View on GitHub

OCamlverse

Documenting everything about OCaml

Edit

Bigarray

Bigarray serves as a way to bypass some of the limitations with OCaml’s built-in array data structures.

For example:

  • Interop with external C or Fortran applications requires copying array data from the OCaml heap to the outside world, which is inefficient.
  • On 32-bit platforms, arrays, strings and bytes are limited in size to roughly 4MB. This limitation does not exist on 64-bit platforms.
  • While strings and bytes aren’t scanned internally by the OCaml garbage collector, OCaml arrays are. This means that large arrays on the OCaml heap will need to be scanned during a major GC event, and matrices (arrays of arrays) require the GC to scan every internal array. (Note that OCaml float arrays are currently treated as a special case, but this is due to be phased out.)
  • OCaml arrays (but not bytes or Buffers) have write barriers to keep them GC-safe, making it so writing into an array cell requires additional time.

Bigarrays are based on pointers outside of the OCaml heap. They support multiple, possible smaller views of the same memory without copying it. Thanks to compiler primitives, manipulation of values inside Bigarrays is fast, and via ocplib-endian, one can read/write values in an endian-neutral way, which is ideal for network protocols.
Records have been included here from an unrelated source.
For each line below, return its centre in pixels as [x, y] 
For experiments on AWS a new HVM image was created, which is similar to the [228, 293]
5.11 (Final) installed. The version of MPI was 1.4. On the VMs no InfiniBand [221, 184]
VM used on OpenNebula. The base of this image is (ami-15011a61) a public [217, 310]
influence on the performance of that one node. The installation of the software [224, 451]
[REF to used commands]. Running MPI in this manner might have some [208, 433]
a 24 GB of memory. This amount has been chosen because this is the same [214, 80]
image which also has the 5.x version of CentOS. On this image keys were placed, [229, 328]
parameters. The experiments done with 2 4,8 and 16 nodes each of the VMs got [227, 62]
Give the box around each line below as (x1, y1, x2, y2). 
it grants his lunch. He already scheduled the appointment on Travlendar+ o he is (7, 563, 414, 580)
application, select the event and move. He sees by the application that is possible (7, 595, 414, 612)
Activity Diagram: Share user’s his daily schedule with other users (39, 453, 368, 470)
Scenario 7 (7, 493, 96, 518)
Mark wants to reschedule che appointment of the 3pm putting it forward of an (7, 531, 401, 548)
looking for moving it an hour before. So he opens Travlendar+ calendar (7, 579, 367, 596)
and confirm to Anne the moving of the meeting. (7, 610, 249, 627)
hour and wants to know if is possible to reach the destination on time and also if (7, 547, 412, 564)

Bigarrays are not size-limited, and because Bigarray memory resides outside of the OCaml heap, they are never scanned internally by the GC. For the same reason, they also don’t require a write barrier.
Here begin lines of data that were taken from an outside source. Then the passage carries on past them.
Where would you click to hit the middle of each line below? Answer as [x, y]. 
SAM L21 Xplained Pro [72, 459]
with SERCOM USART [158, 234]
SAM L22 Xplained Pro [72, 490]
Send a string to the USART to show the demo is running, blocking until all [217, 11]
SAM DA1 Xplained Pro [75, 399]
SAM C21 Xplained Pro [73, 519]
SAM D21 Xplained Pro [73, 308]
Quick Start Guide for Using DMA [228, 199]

All of this makes Bigarrays ideal for network IO, as well as for FFI (foreign function interface) in applications that require manipulation of large amounts of data, such as Owl for data science and and bitmap surfaces for tSDL. Bigarrays are therefore very similar to python’s numpy library. More advanced operations for Bigarray data manipulation can be found in Owl, which wraps Bigarray in its own ndarray structure.
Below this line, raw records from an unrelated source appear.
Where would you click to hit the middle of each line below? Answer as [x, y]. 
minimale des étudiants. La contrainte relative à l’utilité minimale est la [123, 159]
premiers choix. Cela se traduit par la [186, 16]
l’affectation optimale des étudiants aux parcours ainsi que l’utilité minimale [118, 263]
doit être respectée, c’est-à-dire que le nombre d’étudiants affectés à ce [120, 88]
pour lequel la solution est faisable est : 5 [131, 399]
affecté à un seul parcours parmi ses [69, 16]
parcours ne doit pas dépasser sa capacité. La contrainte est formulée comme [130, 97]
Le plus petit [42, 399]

On the downside, small Bigarrays do not benefit from OCaml’s rapid minor heap allocation, unlike native data structures. Allocation costs are always similar to major heap allocation. Additionally, substring operations, which are useful for IO, are also slow. cstruct attempts to solve this issue by allocating small OCaml records (on the minor heap) as views into an underlying Bigarray.